In final step of data preprocessing, previous_year_rating's datatype was converted to int64.
Exploratory Data Analysis
The preprocessed dataset looked unevenly distributed. Promoted employees were making only 8.5% of total records.
So, oversampling was needed for both binary classes making up 50-50% of dataset.
For oversampling, we divided dataset into minority and majority classes and used resampling to repeat minority class records until dataset was evenly distributed. Finally, new dataframe was created by concatenation of majority class and oversampled minority class datasets.
from sklearn.utils import resample minority_class = df[df['is_promoted'] == 1] majority_class = df[df['is_promoted'] == 0] oversampled_minority = resample(minority_class, replace=True, n_samples=len(majority_class), random_state=42) odf = pd.concat([majority_class, oversampled_minority])
Then, we performed data visualizations for every feature in oversampled dataset and found previous_year_rating, awards_won? and avg_training_score having high relationship with output feature 'is_promoted'.
Feature Engineering
education was ordinal feature and gender was binary. So, both were label encoded.

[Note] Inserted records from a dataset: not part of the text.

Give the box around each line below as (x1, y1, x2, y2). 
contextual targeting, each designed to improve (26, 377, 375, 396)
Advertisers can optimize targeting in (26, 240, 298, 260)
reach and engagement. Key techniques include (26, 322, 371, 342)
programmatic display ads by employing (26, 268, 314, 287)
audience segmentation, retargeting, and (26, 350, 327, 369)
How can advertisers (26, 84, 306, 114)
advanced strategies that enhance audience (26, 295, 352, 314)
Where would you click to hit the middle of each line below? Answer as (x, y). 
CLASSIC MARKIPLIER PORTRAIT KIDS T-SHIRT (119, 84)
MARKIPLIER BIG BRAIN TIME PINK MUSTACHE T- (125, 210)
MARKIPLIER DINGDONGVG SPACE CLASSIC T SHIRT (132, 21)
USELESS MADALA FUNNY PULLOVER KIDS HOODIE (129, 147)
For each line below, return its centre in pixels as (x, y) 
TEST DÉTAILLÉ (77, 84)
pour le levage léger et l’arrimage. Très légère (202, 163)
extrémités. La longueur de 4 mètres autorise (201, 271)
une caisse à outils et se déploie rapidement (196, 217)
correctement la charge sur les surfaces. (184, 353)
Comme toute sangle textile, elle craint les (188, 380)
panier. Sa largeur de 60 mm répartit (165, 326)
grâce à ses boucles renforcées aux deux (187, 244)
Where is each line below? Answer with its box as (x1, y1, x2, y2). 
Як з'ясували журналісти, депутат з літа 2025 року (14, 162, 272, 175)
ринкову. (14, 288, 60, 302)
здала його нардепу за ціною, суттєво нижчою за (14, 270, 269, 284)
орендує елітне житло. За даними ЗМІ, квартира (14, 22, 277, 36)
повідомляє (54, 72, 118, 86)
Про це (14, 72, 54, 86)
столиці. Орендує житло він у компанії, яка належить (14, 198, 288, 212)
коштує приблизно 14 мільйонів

3 nominal features department, region and recruitment_channel were one-hot encoded.
Columns after one-hot encoding were renamed and converted into int64 datatype.
Columns of 3 nominal features were removed as all corresponding values were columns now.

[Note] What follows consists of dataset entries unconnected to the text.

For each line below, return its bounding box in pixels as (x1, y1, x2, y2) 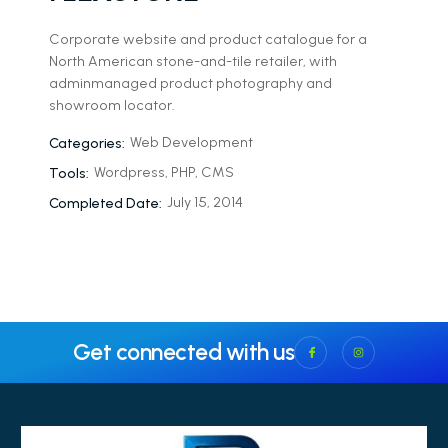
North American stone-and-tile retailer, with (48, 53, 337, 71)
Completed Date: (48, 194, 162, 212)
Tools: (48, 164, 89, 182)
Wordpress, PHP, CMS (93, 163, 234, 181)
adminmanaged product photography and (48, 75, 332, 93)
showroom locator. (48, 97, 175, 115)
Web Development (129, 133, 253, 151)
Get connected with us (72, 337, 295, 366)
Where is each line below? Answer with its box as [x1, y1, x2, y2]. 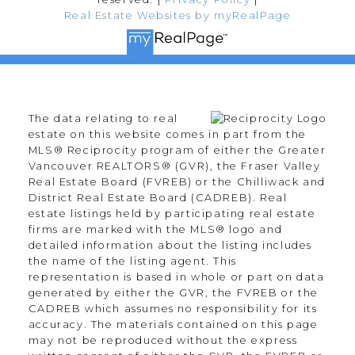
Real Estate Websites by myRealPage [63, 9, 292, 21]
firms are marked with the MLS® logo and [28, 223, 283, 236]
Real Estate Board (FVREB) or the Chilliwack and [28, 176, 326, 189]
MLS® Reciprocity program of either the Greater [28, 144, 326, 157]
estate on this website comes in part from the [28, 128, 307, 141]
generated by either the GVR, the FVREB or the [28, 287, 319, 300]
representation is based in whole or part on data [28, 271, 325, 284]
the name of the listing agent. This [28, 255, 237, 268]
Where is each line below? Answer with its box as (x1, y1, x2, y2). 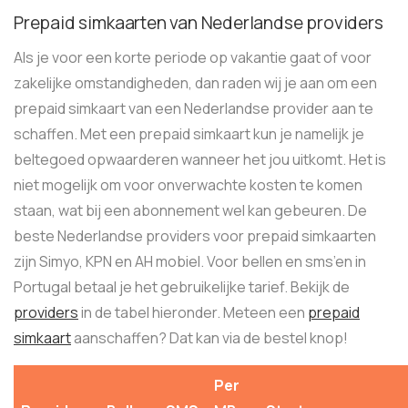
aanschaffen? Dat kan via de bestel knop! (71, 328, 348, 348)
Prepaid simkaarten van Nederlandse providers (14, 11, 383, 35)
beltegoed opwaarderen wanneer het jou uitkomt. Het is (14, 149, 386, 169)
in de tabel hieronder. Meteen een (78, 302, 308, 322)
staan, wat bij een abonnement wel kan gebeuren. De (14, 200, 367, 220)
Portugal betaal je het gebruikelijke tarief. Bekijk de (14, 277, 350, 297)
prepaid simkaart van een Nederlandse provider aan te (14, 98, 373, 118)
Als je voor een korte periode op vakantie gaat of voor (14, 47, 372, 67)
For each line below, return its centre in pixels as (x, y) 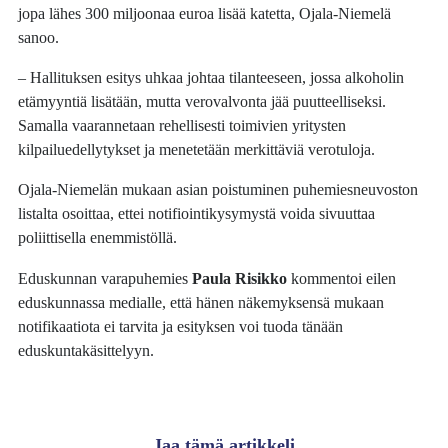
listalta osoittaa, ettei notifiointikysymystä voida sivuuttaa (197, 214)
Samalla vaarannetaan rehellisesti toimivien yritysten (182, 126)
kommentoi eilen (342, 278)
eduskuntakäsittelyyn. (86, 350)
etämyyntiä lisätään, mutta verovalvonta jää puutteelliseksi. (202, 102)
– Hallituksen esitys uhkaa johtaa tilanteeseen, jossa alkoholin (211, 78)
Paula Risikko (240, 278)
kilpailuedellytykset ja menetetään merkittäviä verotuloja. (197, 150)

All features were scaled using min-max scaling from 0 to 1.
To select the important features related to 3 nominal features, correlation matrices were used.
Also, correlation based heatmap of other features were created.
Based on these correlations, important_features were selected including HR, Legal, Sales & Marketing, Technology, region_3, region_4, region_5, region_6, region_7, region_9, region_11, region_12, region_17, region_18, region_19, region_20, region_21, region_22, region_23, region_24, region_25, region_26, region_28, region_29, region_31, region_32, region_33, region_34, referred, previous_year_rating, length_of_service and avg_training_score.
Model Building and Evaluation
I separated the dataset into X (for important_features) and y (for is_promoted) and divided training and testing dataset with stratification for y and test size of 0.3.
Model creation was separate through different imports in all 6 algorithms but model fitting and prediction always remains same. Decision Tree isn't considered ensemble because it never involves aggregation of multiple models like rest.
Decision Tree: This model splits the dataset into subsets based on input features and creates tree-like structure for making decisions.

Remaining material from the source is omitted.